Right now, I am considering putting my money in fixed deposits regularly with shorter and shorter maturation periods as I save to prevent myself from touching the money. Do you have any advice?

The problem right now isn’t that Jill doesn’t have enough money to achieve a goal. The problem is that Jill is chasing a lot of goals at once simultaneously and stretching herself too thin in the process.

In this email alone, Jill directly references three different significant life objectives: ballet class, upgrading kitchen equipment, and a career change. Jill also alludes that there are more beyond this in a couple of different places, and notes that each of these goals costs money.

The real issue is priorities. In Jill’s day to day life, she’s telling herself that she has a certain thing as a priority (saving for the career change item, which I’m guessing is a musical instrument), but in her actions, other things are priorities (ballet class, kitchen equipment upgrades, and so on).

If there’s one thing I’ve learned about life over the last three years, it’s this: the more things you try to set as a major priority in your life, the less successful you’ll be at any of these priorities.

For me, my only major priority is my family. Everything else is secondary to that, period. I recognize that in my day to day life, and filter most of my actions and choices through that lens. Is this something that benefits or improves my family or my relationship with members of my family in a direct way?
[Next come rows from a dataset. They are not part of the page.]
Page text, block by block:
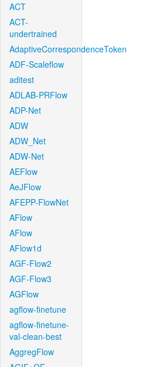
ACT
ACT-
undertrained
AdaptiveCorrespondenceToken
ADF-Scaleflow
aditest
ADLAB-PRFlow
ADP-Net
ADW
ADW_Net
ADW-Net
AEFlow
AeJFlow
AFEPP-FlowNet
AFlow
AFlow
AFlow1d
AGF-Flow2
AGF-Flow3
AGFlow
agflow-finetune
agflow-finetune-
val-clean-best
AggregFlow
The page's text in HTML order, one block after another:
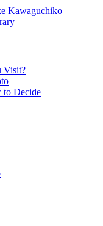
Kawaguchiko
Visit?
to Decide
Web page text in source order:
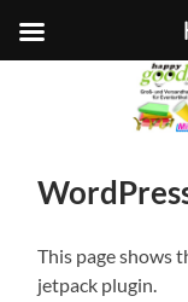
This page shows
jetpack plugin.
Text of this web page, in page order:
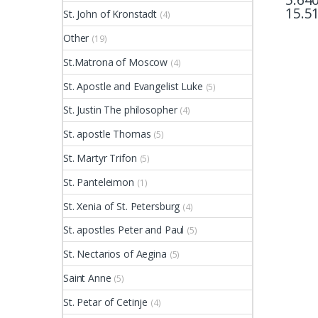
This
St. John of Kronstadt (4)
Other (19)
St.Matrona of Moscow (4)
St. Apostle and Evangelist Luke (5)
St. Justin The philosopher (4)
St. apostle Thomas (5)
St. Martyr Trifon (5)
St. Panteleimon (1)
St. Xenia of St. Petersburg (4)
St. apostles Peter and Paul (5)
St. Nectarios of Aegina (5)
Saint Anne (5)
St. Petar of Cetinje (4)
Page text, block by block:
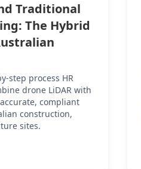
Traditional
The Hybrid
step process HR
drone LiDAR with
compliant
construction,
sites.
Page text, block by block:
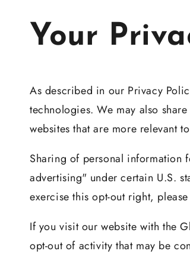
Your
As described in our Privacy
technologies. We may also
websites that are more relevant
Sharing of personal information
advertising" under certain U.S.
exercise this opt-out right,
If you visit our website with the
opt-out of activity that may be
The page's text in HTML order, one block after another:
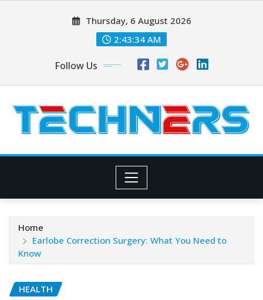
Thursday, 6 August 2026
2:43:36 AM
Follow Us
Home
Earlobe Correction Surgery: What You Need to
Know
HEALTH

My other passions – reading, writing, cooking, playing games – take a back seat to this. Obviously, I’m quite happy when they overlap – cooking a dinner in the kitchen while my son and daughter are helping or playing yet another game of Sorry Sliders with my son – and I sometimes devote time to the interests on their own, but if there is any sort of conflict at all, I know exactly where my priority is.

I need to do this because my life – and your lives – deal with several things of which there is a limited quantity. There is only so much money that can easily be spent. There is only so much quality time. There is only so much personal energy. While we can possibly adjust these rules in the short term, in the long term they will balance out.
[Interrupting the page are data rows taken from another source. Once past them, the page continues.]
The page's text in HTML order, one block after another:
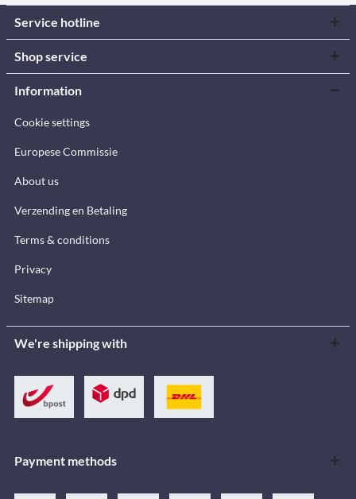
Service hotline
Shop service
Information
Cookie settings
Europese Commissie
About us
Verzending en Betaling
Terms & conditions
Privacy
Sitemap
We're shipping with
Payment methods
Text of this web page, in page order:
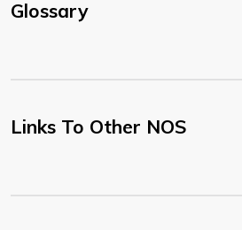
Glossary
Links To Other NOS
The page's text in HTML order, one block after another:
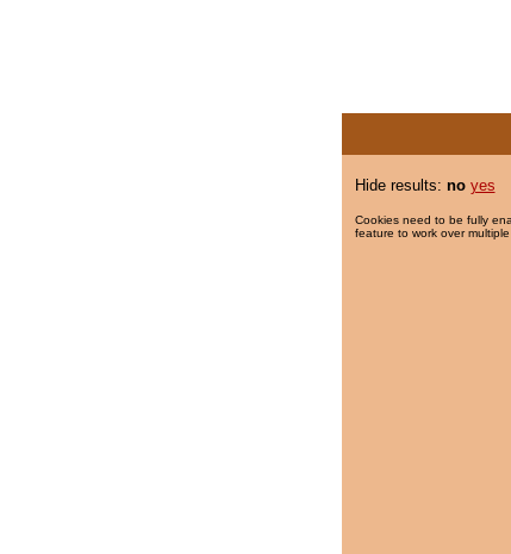
Hide results: no yes
Cookies need to be fully
feature to work over multiple
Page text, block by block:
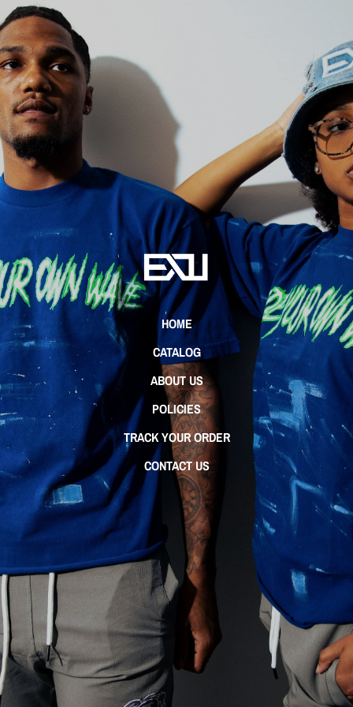
HOME
CATALOG
ABOUT US
POLICIES
TRACK YOUR ORDER
CONTACT US
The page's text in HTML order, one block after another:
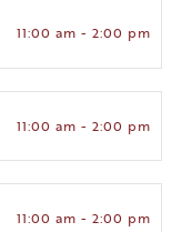
11:00 am - 2:00 pm
11:00 am - 2:00 pm
11:00 am - 2:00 pm
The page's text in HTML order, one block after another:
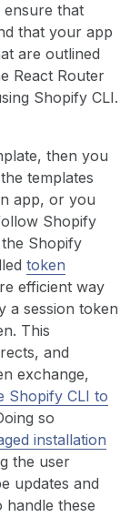
ensure that
that your app
are outlined
React Router
Shopify CLI.
then you
templates
app, or you
Shopify
Shopify
token
efficient way
a session token
This
and
exchange,
Shopify CLI to
so
installation
the user
updates and
these
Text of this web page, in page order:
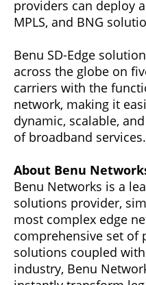
providers can deploy
MPLS, and BNG
Benu SD-Edge
across the globe on
carriers with the
network, making it
dynamic, scalable,
of broadband services.
About Benu
Benu Networks is a
solutions provider,
most complex edge
comprehensive set of
solutions coupled
industry, Benu
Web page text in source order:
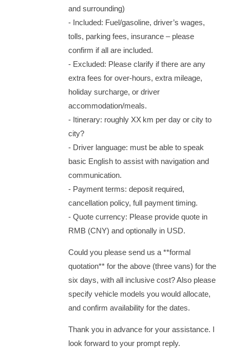
and surrounding)
‑ Included: Fuel/gasoline, driver’s wages,
tolls, parking fees, insurance – please
confirm if all are included.
‑ Excluded: Please clarify if there are any
extra fees for over‑hours, extra mileage,
holiday surcharge, or driver
accommodation/meals.
‑ Itinerary: roughly XX km per day or city to
city?
‑ Driver language: must be able to speak
basic English to assist with navigation and
communication.
‑ Payment terms: deposit required,
cancellation policy, full payment timing.
‑ Quote currency: Please provide quote in
RMB (CNY) and optionally in USD.
Could you please send us a **formal
quotation** for the above (three vans) for the
six days, with all inclusive cost? Also please
specify vehicle models you would allocate,
and confirm availability for the dates.
Thank you in advance for your assistance. I
look forward to your prompt reply.
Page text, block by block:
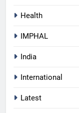
Health
IMPHAL
India
International
Latest
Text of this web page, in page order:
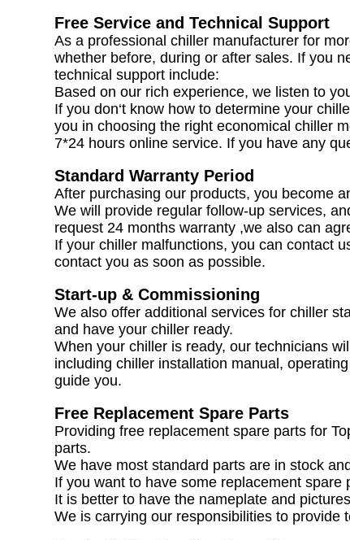
Free Service and Technical Support
As a professional chiller manufacturer for
whether before, during or after sales. If you
technical support include:
Based on our rich experience, we listen to
If you don‘t know how to determine your
you in choosing the right economical chiller
7*24 hours online service. If you have any
Standard Warranty Period
After purchasing our products, you become
We will provide regular follow-up services,
request 24 months warranty ,we also can
If your chiller malfunctions, you can contact
contact you as soon as possible.
Start-up & Commissioning
We also offer additional services for chiller
and have your chiller ready.
When your chiller is ready, our technicians
including chiller installation manual,
guide you.
Free Replacement Spare Parts
Providing free replacement spare parts for
parts.
We have most standard parts are in stock
If you want to have some replacement
It is better to have the nameplate and
We is carrying our responsibilities to provide
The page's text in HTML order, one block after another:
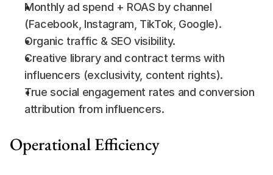
Monthly ad spend + ROAS by channel
(Facebook, Instagram, TikTok, Google).
Organic traffic & SEO visibility.
Creative library and contract terms with
influencers (exclusivity, content rights).
True social engagement rates and conversion
attribution from influencers.
Operational Efficiency
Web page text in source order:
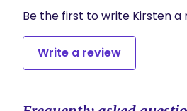
Be the first to write Kirsten a
Write a review
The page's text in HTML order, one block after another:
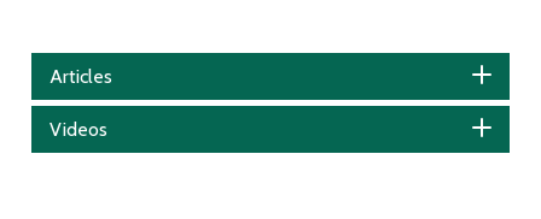
Articles
Videos
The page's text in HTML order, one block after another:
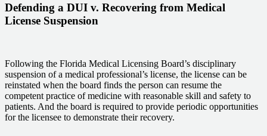
Defending a DUI v. Recovering from Medical
License Suspension
Following the Florida Medical Licensing Board’s disciplinary
suspension of a medical professional’s license, the license can be
reinstated when the board finds the person can resume the
competent practice of medicine with reasonable skill and safety to
patients. And the board is required to provide periodic opportunities
for the licensee to demonstrate their recovery.

Jill, what’s your priority?

From this email, I can’t really tell what’s on top. Your mind seems to be leading with an intention to improve your career, but your heart is into the ballet classes and the kitchen improvements (and the other things you don’t mention).

The first thing you need to do is sit down and figure out what’s really important to you. What goal do you most want to fulfill? Is it that career change? Is it becoming a ballerina? Is it becoming a great at-home chef? Is it something else entirely?

There’s no right or wrong answer to this. We all have different talents, different skills, different desires, different resources, and different dreams.

Once you’ve figured out one or two central priorities for your life, focus on those and let the other ones fall back a bit. Let’s say you choose to focus on that career change idea and on ballet and let the other interests slide. That doesn’t mean you can’t cook at home – it just means that your extra time and energy and money shouldn’t be poured into it. You can still look for a pressure cooker, but look on Craigslist instead of Williams-Sonoma. Instead, spend your time and energy figuring out how to make that career change work and how to be the best you can be at ballet.

Here’s a tip: if the thought of focusing so heavily on something seems boring or unexciting to you, it might not be the right thing for you to be focusing on.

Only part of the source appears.